At the same time, I felt great a burning anger with my situation.  In all humility, there was room to reduce expenses, but Adam and I were not exactly living a ‘Paris Hilton-inspired’ extravagant lifestyle.  Firstly, buying a motorcycle could potentially be riskier in terms of safety.  Why should I also be a miser on my food expenses and spend RM2 per day on potentially less nutritious food? My food budget of RM500 seemed modest and didn’t even include luxuries like fine dining.  Perhaps moving from my condo to a room would probably save me an additional RM500 or so.

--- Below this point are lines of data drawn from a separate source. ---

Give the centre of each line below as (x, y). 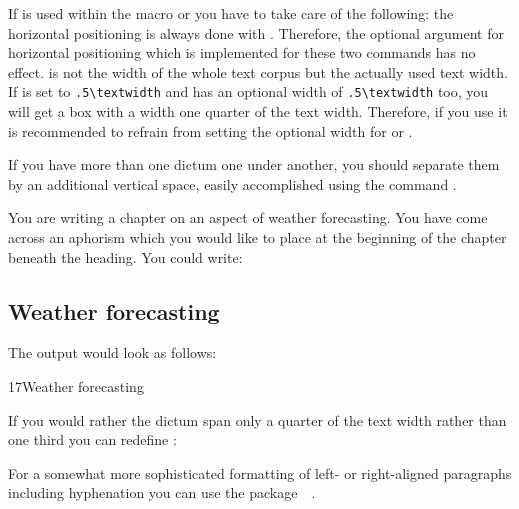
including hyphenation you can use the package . (162, 492)
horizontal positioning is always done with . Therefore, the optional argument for (256, 32)
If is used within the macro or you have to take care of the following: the (231, 13)
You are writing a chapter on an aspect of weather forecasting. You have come (248, 217)
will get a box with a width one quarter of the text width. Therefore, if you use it (258, 111)
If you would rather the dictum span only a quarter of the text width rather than (257, 419)
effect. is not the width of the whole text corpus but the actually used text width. (258, 71)
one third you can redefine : (92, 439)
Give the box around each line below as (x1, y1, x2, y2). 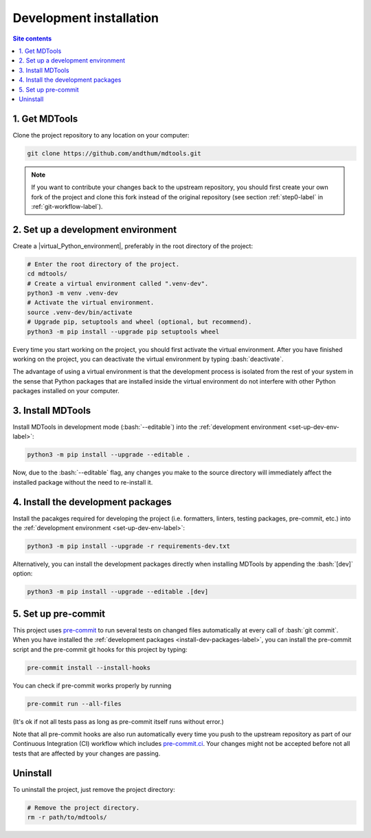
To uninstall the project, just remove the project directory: (12, 785, 175, 793)
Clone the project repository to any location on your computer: (12, 131, 190, 139)
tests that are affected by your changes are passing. (12, 749, 161, 758)
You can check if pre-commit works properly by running (12, 681, 172, 690)
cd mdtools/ (27, 270, 68, 278)
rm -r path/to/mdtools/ (27, 813, 108, 822)
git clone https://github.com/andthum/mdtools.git (27, 149, 202, 157)
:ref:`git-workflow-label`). (31, 202, 103, 210)
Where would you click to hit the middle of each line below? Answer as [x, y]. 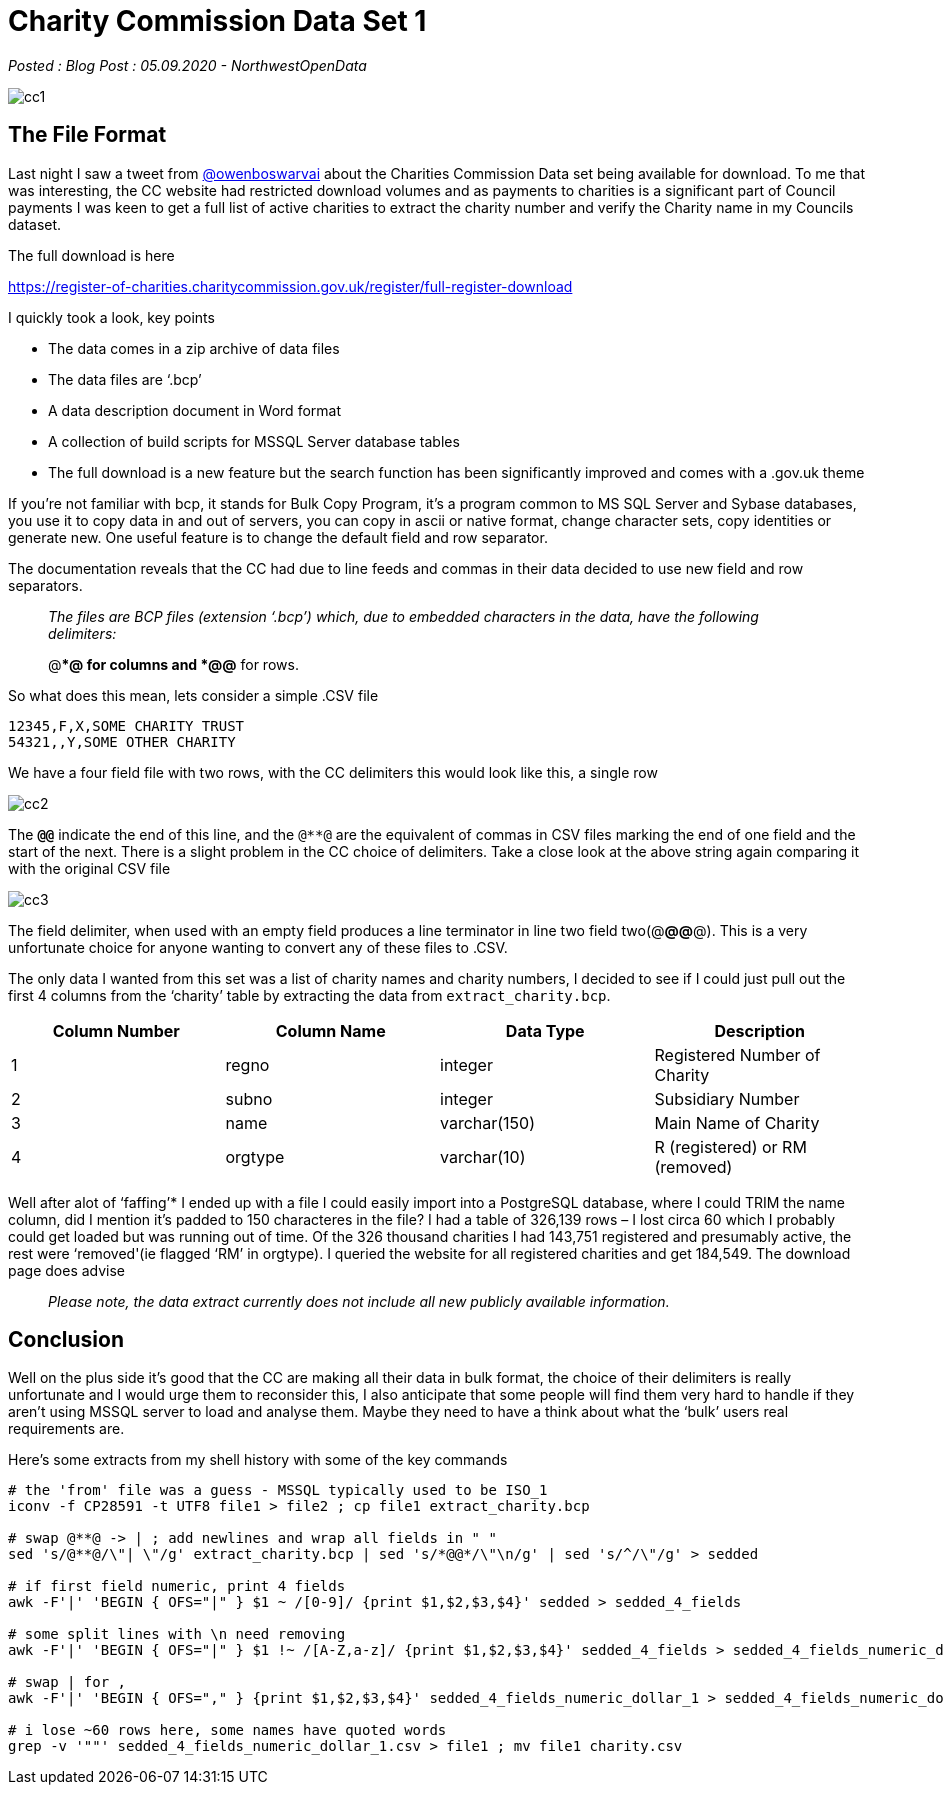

I then asked myself a hard and candid question.  Can an additional RM500 in monthly savings improve my quality of life in a profound or significant way?  Yes, the virtues of disciplined savings are good and the value of RM500 shouldn’t be underestimated.  But let’s face it – RM 500 in savings isn’t going to present you with a lot of options.  As such, I refused to be practical.  I refused to accept the conventional wisdom to take a more ‘realistic path’.  I refused to embark on an austerity drive to further cut down my expenses, which I felt were not excessive to begin with.


What did I do? I allocated 0% of my efforts to cost-cutting and devoted 400% of my energy into improving my earned & investment income.  I embarked on the following initiatives:

  1. I dedicated my time to improve the technical skills for my career in banking.  I read manuals, memos and bugged my seniors to help me improve my job knowledge.  As such, I found myself wanting to take the LRT to work early to get a head start in the day, as I wanted to avoid the horrendous traffic.  I didn’t mind starting early and leaving office late too.  I was motivated to do so.  The next thing I knew, my commuting and travel costs dropped significantly.
  2. My bosses encouraged me to take a Professional Accounting qualification as I was in the Finance department during that stage of my career.  I spent the next 2.5 years without any social life.  I was glad to spend most weekends at home because I needed to study and prepare for my exams. The next thing I knew, my expenses on food and entertainment dropped dramatically.  I was happy to eat simple & healthy meals at home because I wanted to maximise my study time.
  3. I built good relationships with my bosses who eventually became my treasured mentors.  I went to them regularly for feedback and advice, and they were vested in my success.  That year, I was humbled to be rated as the top performer in the division.  I received a promotion while my salary increased from RM3,000 to RM4,500 in a single year.
  4. My Bonus that year was about RM20,000; which was pretty decent considering my original salary of RM3,000.  Whilst I do appreciate savings as a virtue, it would have taken me close to 3.5 years to save that same amount via regular monthly savings.  I used my bonus as a down payment for a cash flow generating apartment and was able to build my portfolio more efficiently.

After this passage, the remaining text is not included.